*Assigned task*
Write out each record below, word for word.

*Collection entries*

§

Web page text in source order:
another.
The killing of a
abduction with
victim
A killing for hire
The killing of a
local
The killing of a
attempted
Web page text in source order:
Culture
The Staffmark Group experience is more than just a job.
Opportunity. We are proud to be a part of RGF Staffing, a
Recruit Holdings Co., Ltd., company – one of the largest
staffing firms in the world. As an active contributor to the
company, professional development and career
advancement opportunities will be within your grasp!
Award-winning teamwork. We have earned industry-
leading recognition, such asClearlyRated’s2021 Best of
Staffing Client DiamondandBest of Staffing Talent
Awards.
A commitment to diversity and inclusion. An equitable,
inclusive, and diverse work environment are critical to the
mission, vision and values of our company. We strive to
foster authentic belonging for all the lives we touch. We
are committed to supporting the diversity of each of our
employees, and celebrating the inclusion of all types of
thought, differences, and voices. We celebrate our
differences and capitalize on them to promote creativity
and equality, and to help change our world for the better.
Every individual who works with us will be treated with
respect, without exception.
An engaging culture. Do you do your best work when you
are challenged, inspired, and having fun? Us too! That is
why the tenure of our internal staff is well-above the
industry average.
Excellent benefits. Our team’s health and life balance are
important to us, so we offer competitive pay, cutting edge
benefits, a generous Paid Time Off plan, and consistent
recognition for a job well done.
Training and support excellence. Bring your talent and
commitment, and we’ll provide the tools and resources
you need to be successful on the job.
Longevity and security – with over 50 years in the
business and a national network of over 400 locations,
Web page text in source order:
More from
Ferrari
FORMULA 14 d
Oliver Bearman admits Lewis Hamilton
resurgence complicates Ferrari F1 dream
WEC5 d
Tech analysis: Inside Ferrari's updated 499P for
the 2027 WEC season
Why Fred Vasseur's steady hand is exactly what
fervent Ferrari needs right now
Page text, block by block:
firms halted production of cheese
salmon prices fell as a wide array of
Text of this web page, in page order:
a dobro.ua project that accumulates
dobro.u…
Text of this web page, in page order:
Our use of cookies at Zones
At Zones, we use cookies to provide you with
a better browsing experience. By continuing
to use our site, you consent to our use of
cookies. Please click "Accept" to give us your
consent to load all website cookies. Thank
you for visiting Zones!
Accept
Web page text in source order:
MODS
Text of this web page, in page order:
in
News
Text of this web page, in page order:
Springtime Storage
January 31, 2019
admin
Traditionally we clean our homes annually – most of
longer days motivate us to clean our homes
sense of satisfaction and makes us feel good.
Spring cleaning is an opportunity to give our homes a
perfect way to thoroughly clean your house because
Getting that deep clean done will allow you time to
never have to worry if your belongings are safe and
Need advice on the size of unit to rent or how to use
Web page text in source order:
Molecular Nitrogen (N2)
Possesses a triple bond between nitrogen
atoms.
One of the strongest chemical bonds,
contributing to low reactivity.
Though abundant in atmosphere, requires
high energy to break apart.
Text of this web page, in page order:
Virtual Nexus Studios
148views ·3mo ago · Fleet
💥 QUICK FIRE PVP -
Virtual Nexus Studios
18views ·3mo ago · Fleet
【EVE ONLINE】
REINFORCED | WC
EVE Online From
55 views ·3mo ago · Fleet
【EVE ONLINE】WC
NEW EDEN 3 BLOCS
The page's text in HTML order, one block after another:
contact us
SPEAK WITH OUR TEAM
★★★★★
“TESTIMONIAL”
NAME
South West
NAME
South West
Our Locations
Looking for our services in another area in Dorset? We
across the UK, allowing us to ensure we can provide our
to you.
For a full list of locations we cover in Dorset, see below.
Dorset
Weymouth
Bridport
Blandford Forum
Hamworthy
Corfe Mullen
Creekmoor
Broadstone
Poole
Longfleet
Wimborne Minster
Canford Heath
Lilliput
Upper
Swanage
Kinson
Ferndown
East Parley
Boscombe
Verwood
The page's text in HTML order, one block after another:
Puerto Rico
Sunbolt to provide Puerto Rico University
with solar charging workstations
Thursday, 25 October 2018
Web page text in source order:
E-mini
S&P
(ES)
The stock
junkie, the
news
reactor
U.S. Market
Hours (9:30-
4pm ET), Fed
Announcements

§

*Expected answer*
Web page text in source order:
another.
The killing of a
abduction with
victim
A killing for hire
The killing of a
local
The killing of a
attempted
Web page text in source order:
Culture
The Staffmark Group experience is more than just a job.
Opportunity. We are proud to be a part of RGF Staffing, a
Recruit Holdings Co., Ltd., company – one of the largest
staffing firms in the world. As an active contributor to the
company, professional development and career
advancement opportunities will be within your grasp!
Award-winning teamwork. We have earned industry-
leading recognition, such asClearlyRated’s2021 Best of
Staffing Client DiamondandBest of Staffing Talent
Awards.
A commitment to diversity and inclusion. An equitable,
inclusive, and diverse work environment are critical to the
mission, vision and values of our company. We strive to
foster authentic belonging for all the lives we touch. We
are committed to supporting the diversity of each of our
employees, and celebrating the inclusion of all types of
thought, differences, and voices. We celebrate our
differences and capitalize on them to promote creativity
and equality, and to help change our world for the better.
Every individual who works with us will be treated with
respect, without exception.
An engaging culture. Do you do your best work when you
are challenged, inspired, and having fun? Us too! That is
why the tenure of our internal staff is well-above the
industry average.
Excellent benefits. Our team’s health and life balance are
important to us, so we offer competitive pay, cutting edge
benefits, a generous Paid Time Off plan, and consistent
recognition for a job well done.
Training and support excellence. Bring your talent and
commitment, and we’ll provide the tools and resources
you need to be successful on the job.
Longevity and security – with over 50 years in the
business and a national network of over 400 locations,
Web page text in source order:
More from
Ferrari
FORMULA 14 d
Oliver Bearman admits Lewis Hamilton
resurgence complicates Ferrari F1 dream
WEC5 d
Tech analysis: Inside Ferrari's updated 499P for
the 2027 WEC season
Why Fred Vasseur's steady hand is exactly what
fervent Ferrari needs right now
Page text, block by block:
firms halted production of cheese
salmon prices fell as a wide array of
Text of this web page, in page order:
a dobro.ua project that accumulates
dobro.u…
Text of this web page, in page order:
Our use of cookies at Zones
At Zones, we use cookies to provide you with
a better browsing experience. By continuing
to use our site, you consent to our use of
cookies. Please click "Accept" to give us your
consent to load all website cookies. Thank
you for visiting Zones!
Accept
Web page text in source order:
MODS
Text of this web page, in page order:
in
News
Text of this web page, in page order:
Springtime Storage
January 31, 2019
admin
Traditionally we clean our homes annually – most of
longer days motivate us to clean our homes
sense of satisfaction and makes us feel good.
Spring cleaning is an opportunity to give our homes a
perfect way to thoroughly clean your house because
Getting that deep clean done will allow you time to
never have to worry if your belongings are safe and
Need advice on the size of unit to rent or how to use
Web page text in source order:
Molecular Nitrogen (N2)
Possesses a triple bond between nitrogen
atoms.
One of the strongest chemical bonds,
contributing to low reactivity.
Though abundant in atmosphere, requires
high energy to break apart.
Text of this web page, in page order:
Virtual Nexus Studios
148views ·3mo ago · Fleet
💥 QUICK FIRE PVP -
Virtual Nexus Studios
18views ·3mo ago · Fleet
【EVE ONLINE】
REINFORCED | WC
EVE Online From
55 views ·3mo ago · Fleet
【EVE ONLINE】WC
NEW EDEN 3 BLOCS
The page's text in HTML order, one block after another:
contact us
SPEAK WITH OUR TEAM
★★★★★
“TESTIMONIAL”
NAME
South West
NAME
South West
Our Locations
Looking for our services in another area in Dorset? We
across the UK, allowing us to ensure we can provide our
to you.
For a full list of locations we cover in Dorset, see below.
Dorset
Weymouth
Bridport
Blandford Forum
Hamworthy
Corfe Mullen
Creekmoor
Broadstone
Poole
Longfleet
Wimborne Minster
Canford Heath
Lilliput
Upper
Swanage
Kinson
Ferndown
East Parley
Boscombe
Verwood
The page's text in HTML order, one block after another:
Puerto Rico
Sunbolt to provide Puerto Rico University
with solar charging workstations
Thursday, 25 October 2018
Web page text in source order:
E-mini
S&P
(ES)
The stock
junkie, the
news
reactor
U.S. Market
Hours (9:30-
4pm ET), Fed
Announcements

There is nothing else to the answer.